• [ACTIVITY]: Everything in the entries below must be output exactly, apart from the pictures.

• [RECORDS FOR THIS EXERCISE]:
▼
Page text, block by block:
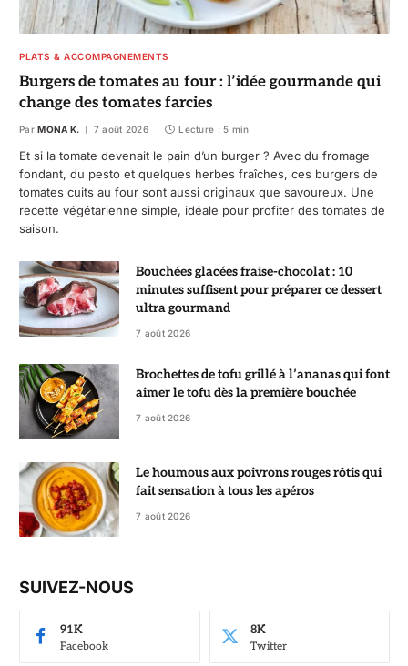
PLATS & ACCOMPAGNEMENTS
Burgers de tomates au four : l’idée gourmande qui
change des tomates farcies
Par MONA K. 7 août 2026 Lecture : 5 min
Et si la tomate devenait le pain d’un burger ? Avec du fromage
fondant, du pesto et quelques herbes fraîches, ces burgers de
tomates cuits au four sont aussi originaux que savoureux. Une
recette végétarienne simple, idéale pour profiter des tomates de
saison.
Bouchées glacées fraise-chocolat : 10
minutes suffisent pour préparer ce dessert
ultra gourmand
7 août 2026
Brochettes de tofu grillé à l’ananas qui font
aimer le tofu dès la première bouchée
7 août 2026
Le houmous aux poivrons rouges rôtis qui
fait sensation à tous les apéros
7 août 2026
SUIVEZ-NOUS
Facebook
91K
Twitter
8K
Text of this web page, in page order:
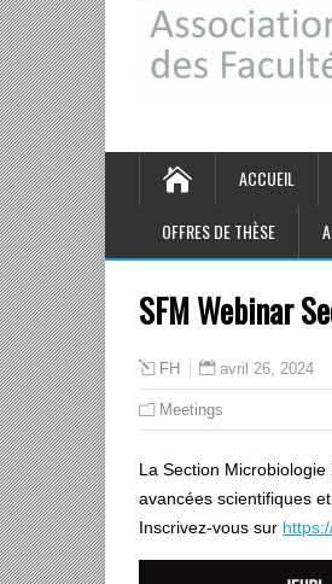
ACCUEIL
OFFRES DE THÈSE
SFM Webinar
FH avril 26, 2024
Meetings
La Section
avancées scientifiques
Inscrivez-vous sur
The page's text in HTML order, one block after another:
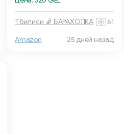
Тбилиси 🧦 БАРАХОЛКА 61
Amazon 25 дней назад
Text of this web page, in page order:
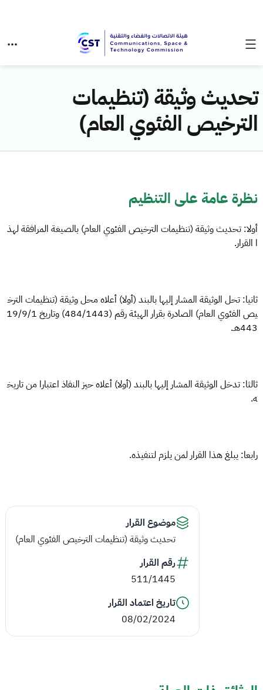
تحديث وثيقة (تنظيمات
الترخيص الفئوي العام)
نظرة عامة على التنظيم
أولا: تحديث وثيقة (تنظيمات الترخيص الفئوي العام) بالصيغة المرافقة لهذ
ا القرار.
ثانيا: تحل الوثيقة المشار إليها بالبند (أولا) أعلاه محل وثيقة (تنظيمات الترخ
يص الفئوي العام) الصادرة بقرار الهيئة رقم (484/1443) وتاريخ 19/9/1
443هـ.
ثالثا: تدخل الوثيقة المشار إليها بالبند (أولا) أعلاه حيز النفاذ اعتبارا من تاريخ
ه.
رابعا: يبلغ هذا القرار لمن يلزم لتنفيذه.
موضوع القرار
تحديث وثيقة (تنظيمات الترخيص الفئوي العام)
رقم القرار
511/1445
تاريخ اعتماد القرار
08/02/2024
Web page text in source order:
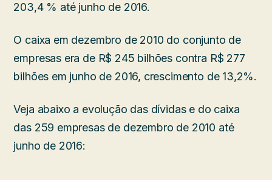
203,4 % até junho de 2016.
O caixa em dezembro de 2010 do conjunto de
empresas era de R$ 245 bilhões contra R$ 277
bilhões em junho de 2016, crescimento de 13,2%.
Veja abaixo a evolução das dívidas e do caixa
das 259 empresas de dezembro de 2010 até
junho de 2016:
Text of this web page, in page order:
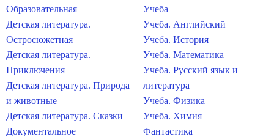
Образовательная
Детская литература.
Остросюжетная
Детская литература.
Приключения
Детская литература. Природа
и животные
Детская литература. Сказки
Документальное
Учеба
Учеба. Английский
Учеба. История
Учеба. Математика
Учеба. Русский язык и
литература
Учеба. Физика
Учеба. Химия
Фантастика
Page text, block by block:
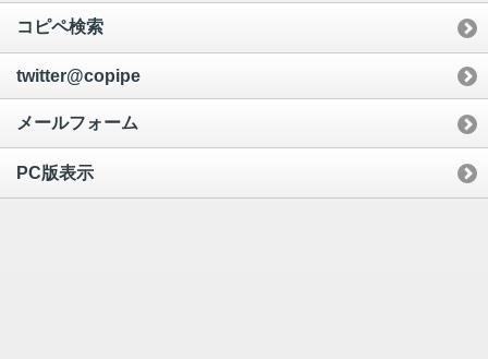
コピペ検索
twitter@copipe
メールフォーム
PC版表示
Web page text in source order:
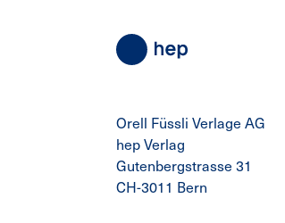
Orell Füssli Verlage AG
hep Verlag
Gutenbergstrasse 31
CH-3011 Bern
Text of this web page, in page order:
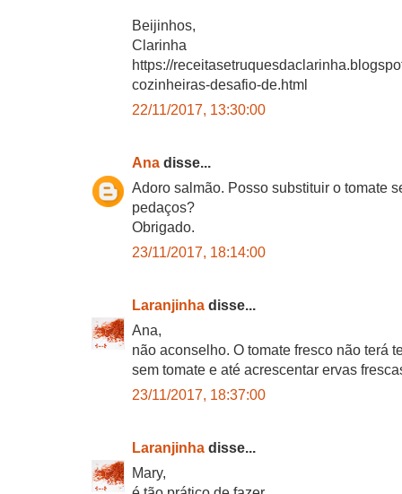
Beijinhos,
Clarinha
https://
cozinheiras-desafio-de.html
22/11/2017, 13:30:00
Ana disse...
Adoro salmão. Posso substituir o tomate
pedaços?
Obrigado.
23/11/2017, 18:14:00
Laranjinha disse...
Ana,
não aconselho. O tomate fresco não terá
sem tomate e até acrescentar ervas
23/11/2017, 18:37:00
Laranjinha disse...
Mary,
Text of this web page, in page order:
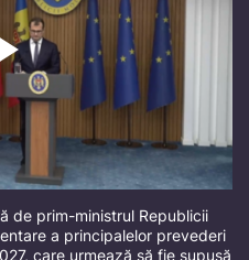
de prim-ministrul Republicii
a principalelor prevederi
care urmează să fie supusă
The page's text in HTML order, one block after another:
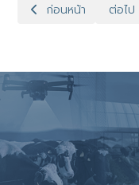
เนื้อหาก่อนหน้า: ปศุสั
ก่อนหน้า เนื้อ
ต่อไป
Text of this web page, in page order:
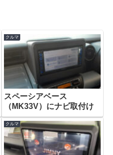
クルマ
スペーシアベース
（MK33V）にナビ取付け
クルマ
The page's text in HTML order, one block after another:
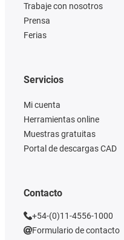
Trabaje con nosotros
Prensa
Ferias
Servicios
Mi cuenta
Herramientas online
Muestras gratuitas
Portal de descargas CAD
Contacto
+54-(0)11-4556-1000
Formulario de contacto
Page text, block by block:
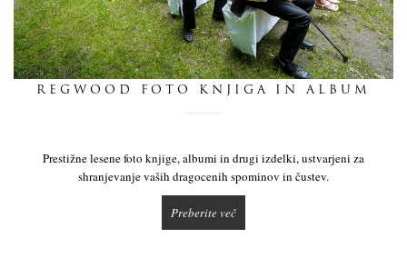
dnevnik
REGWOOD FOTO KNJIGA IN ALBUM
Prestižne lesene foto knjige, albumi in drugi izdelki, ustvarjeni za
shranjevanje vaših dragocenih spominov in čustev.
Preberite več
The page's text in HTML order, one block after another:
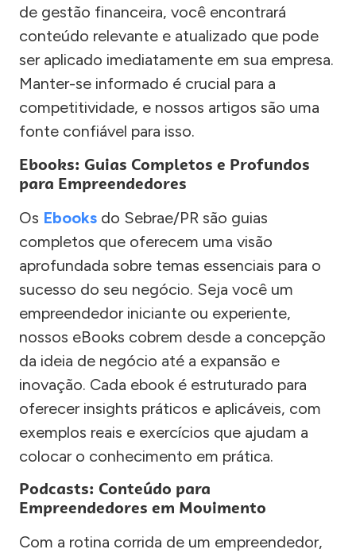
▲
• [ANSWER SPACE]:
Page text, block by block:
PLATS & ACCOMPAGNEMENTS
Burgers de tomates au four : l’idée gourmande qui
change des tomates farcies
Par MONA K. 7 août 2026 Lecture : 5 min
Et si la tomate devenait le pain d’un burger ? Avec du fromage
fondant, du pesto et quelques herbes fraîches, ces burgers de
tomates cuits au four sont aussi originaux que savoureux. Une
recette végétarienne simple, idéale pour profiter des tomates de
saison.
Bouchées glacées fraise-chocolat : 10
minutes suffisent pour préparer ce dessert
ultra gourmand
7 août 2026
Brochettes de tofu grillé à l’ananas qui font
aimer le tofu dès la première bouchée
7 août 2026
Le houmous aux poivrons rouges rôtis qui
fait sensation à tous les apéros
7 août 2026
SUIVEZ-NOUS
Facebook
91K
Twitter
8K
Text of this web page, in page order:
ACCUEIL
OFFRES DE THÈSE
SFM Webinar
FH avril 26, 2024
Meetings
La Section
avancées scientifiques
Inscrivez-vous sur
The page's text in HTML order, one block after another:
Тбилиси 🧦 БАРАХОЛКА 61
Amazon 25 дней назад
Text of this web page, in page order:
تحديث وثيقة (تنظيمات
الترخيص الفئوي العام)
نظرة عامة على التنظيم
أولا: تحديث وثيقة (تنظيمات الترخيص الفئوي العام) بالصيغة المرافقة لهذ
ا القرار.
ثانيا: تحل الوثيقة المشار إليها بالبند (أولا) أعلاه محل وثيقة (تنظيمات الترخ
يص الفئوي العام) الصادرة بقرار الهيئة رقم (484/1443) وتاريخ 19/9/1
443هـ.
ثالثا: تدخل الوثيقة المشار إليها بالبند (أولا) أعلاه حيز النفاذ اعتبارا من تاريخ
ه.
رابعا: يبلغ هذا القرار لمن يلزم لتنفيذه.
موضوع القرار
تحديث وثيقة (تنظيمات الترخيص الفئوي العام)
رقم القرار
511/1445
تاريخ اعتماد القرار
08/02/2024
Web page text in source order:
203,4 % até junho de 2016.
O caixa em dezembro de 2010 do conjunto de
empresas era de R$ 245 bilhões contra R$ 277
bilhões em junho de 2016, crescimento de 13,2%.
Veja abaixo a evolução das dívidas e do caixa
das 259 empresas de dezembro de 2010 até
junho de 2016:
Text of this web page, in page order:
Образовательная
Детская литература.
Остросюжетная
Детская литература.
Приключения
Детская литература. Природа
и животные
Детская литература. Сказки
Документальное
Учеба
Учеба. Английский
Учеба. История
Учеба. Математика
Учеба. Русский язык и
литература
Учеба. Физика
Учеба. Химия
Фантастика
Page text, block by block:
コピペ検索
twitter@copipe
メールフォーム
PC版表示
Web page text in source order:
Orell Füssli Verlage AG
hep Verlag
Gutenbergstrasse 31
CH-3011 Bern
Text of this web page, in page order:
Beijinhos,
Clarinha
https://
cozinheiras-desafio-de.html
22/11/2017, 13:30:00
Ana disse...
Adoro salmão. Posso substituir o tomate
pedaços?
Obrigado.
23/11/2017, 18:14:00
Laranjinha disse...
Ana,
não aconselho. O tomate fresco não terá
sem tomate e até acrescentar ervas
23/11/2017, 18:37:00
Laranjinha disse...
Mary,
Text of this web page, in page order:
de prim-ministrul Republicii
a principalelor prevederi
care urmează să fie supusă
The page's text in HTML order, one block after another:
เนื้อหาก่อนหน้า: ปศุสั
ก่อนหน้า เนื้อ
ต่อไป
Text of this web page, in page order:
クルマ
スペーシアベース
（MK33V）にナビ取付け
クルマ
The page's text in HTML order, one block after another:
Trabaje con nosotros
Prensa
Ferias
Servicios
Mi cuenta
Herramientas online
Muestras gratuitas
Portal de descargas CAD
Contacto
+54-(0)11-4556-1000
Formulario de contacto
Page text, block by block:
dnevnik
REGWOOD FOTO KNJIGA IN ALBUM
Prestižne lesene foto knjige, albumi in drugi izdelki, ustvarjeni za
shranjevanje vaših dragocenih spominov in čustev.
Preberite več
The page's text in HTML order, one block after another:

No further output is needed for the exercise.